Where the line containing "Integrations" appears below, begin there and reproduce each line exactly through the last one, omitting pictures.

(Beginning of Given data)

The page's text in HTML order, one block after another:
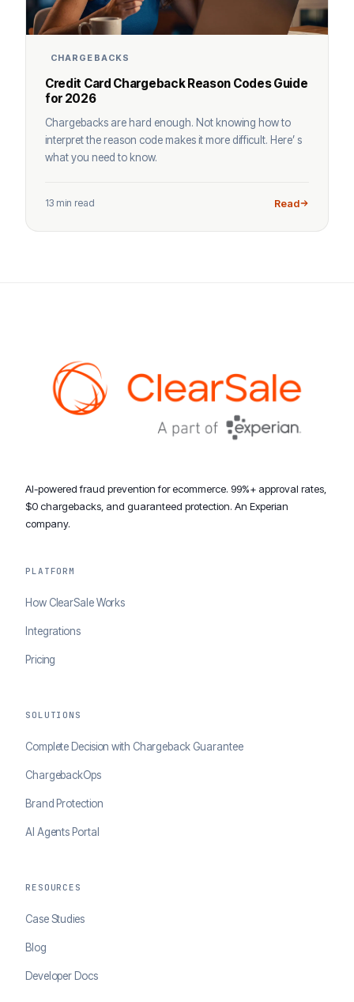
CHARGEBACKS
Credit Card Chargeback Reason Codes Guide
for 2026
Chargebacks are hard enough. Not knowing how to
interpret the reason code makes it more difficult. Here’ s
what you need to know.
13 min read Read
AI-powered fraud prevention for ecommerce. 99%+ approval rates,
$0 chargebacks, and guaranteed protection. An Experian
company.
PLATFORM
How ClearSale Works
Integrations
Pricing
SOLUTIONS
Complete Decision with Chargeback Guarantee
ChargebackOps
Brand Protection
AI Agents Portal
RESOURCES
Case Studies
Blog
Developer Docs
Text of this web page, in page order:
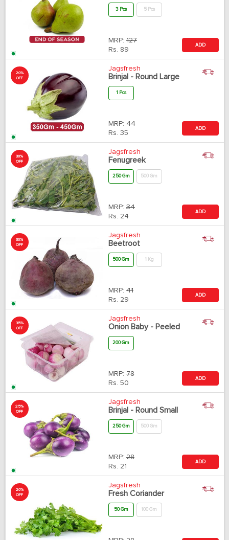
3 Pcs 5 Pcs
MRP: 127
Rs. 89
ADD
20%
OFF
Jagsfresh
Brinjal - Round Large
1 Pcs
MRP: 44
Rs. 35
ADD
30%
OFF
Jagsfresh
Fenugreek
250 Gm 500 Gm
MRP: 34
Rs. 24
ADD
30%
OFF
Jagsfresh
Beetroot
500 Gm 1 Kg
MRP: 41
Rs. 29
ADD
35%
OFF
Jagsfresh
Onion Baby - Peeled
200 Gm
MRP: 78
Rs. 50
ADD
25%
OFF
Jagsfresh
Brinjal - Round Small
250 Gm 500 Gm
MRP: 28
Rs. 21
ADD
20%
OFF
Jagsfresh
Fresh Coriander
50 Gm 100 Gm
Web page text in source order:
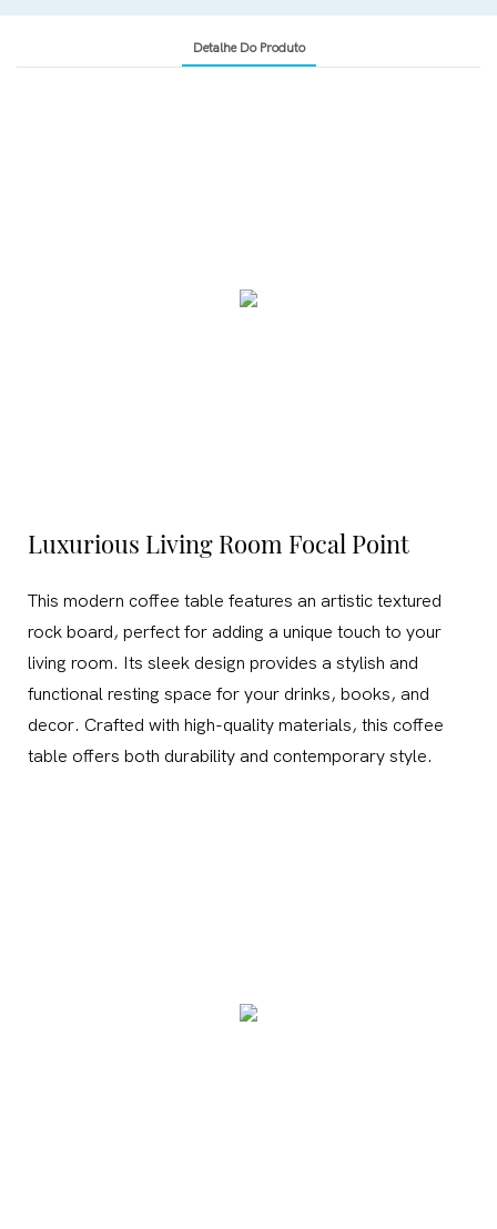
Detalhe Do Produto
Luxurious Living Room Focal Point
This modern coffee table features an artistic textured
rock board, perfect for adding a unique touch to your
living room. Its sleek design provides a stylish and
functional resting space for your drinks, books, and
decor. Crafted with high-quality materials, this coffee
table offers both durability and contemporary style.
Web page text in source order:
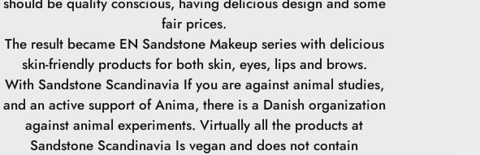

(End of Given data)

__Written solution__:
Integrations
Pricing
SOLUTIONS
Complete Decision with Chargeback Guarantee
ChargebackOps
Brand Protection
AI Agents Portal
RESOURCES
Case Studies
Blog
Developer Docs
Text of this web page, in page order:
3 Pcs 5 Pcs
MRP: 127
Rs. 89
ADD
20%
OFF
Jagsfresh
Brinjal - Round Large
1 Pcs
MRP: 44
Rs. 35
ADD
30%
OFF
Jagsfresh
Fenugreek
250 Gm 500 Gm
MRP: 34
Rs. 24
ADD
30%
OFF
Jagsfresh
Beetroot
500 Gm 1 Kg
MRP: 41
Rs. 29
ADD
35%
OFF
Jagsfresh
Onion Baby - Peeled
200 Gm
MRP: 78
Rs. 50
ADD
25%
OFF
Jagsfresh
Brinjal - Round Small
250 Gm 500 Gm
MRP: 28
Rs. 21
ADD
20%
OFF
Jagsfresh
Fresh Coriander
50 Gm 100 Gm
Web page text in source order:
Detalhe Do Produto
Luxurious Living Room Focal Point
This modern coffee table features an artistic textured
rock board, perfect for adding a unique touch to your
living room. Its sleek design provides a stylish and
functional resting space for your drinks, books, and
decor. Crafted with high-quality materials, this coffee
table offers both durability and contemporary style.
Web page text in source order:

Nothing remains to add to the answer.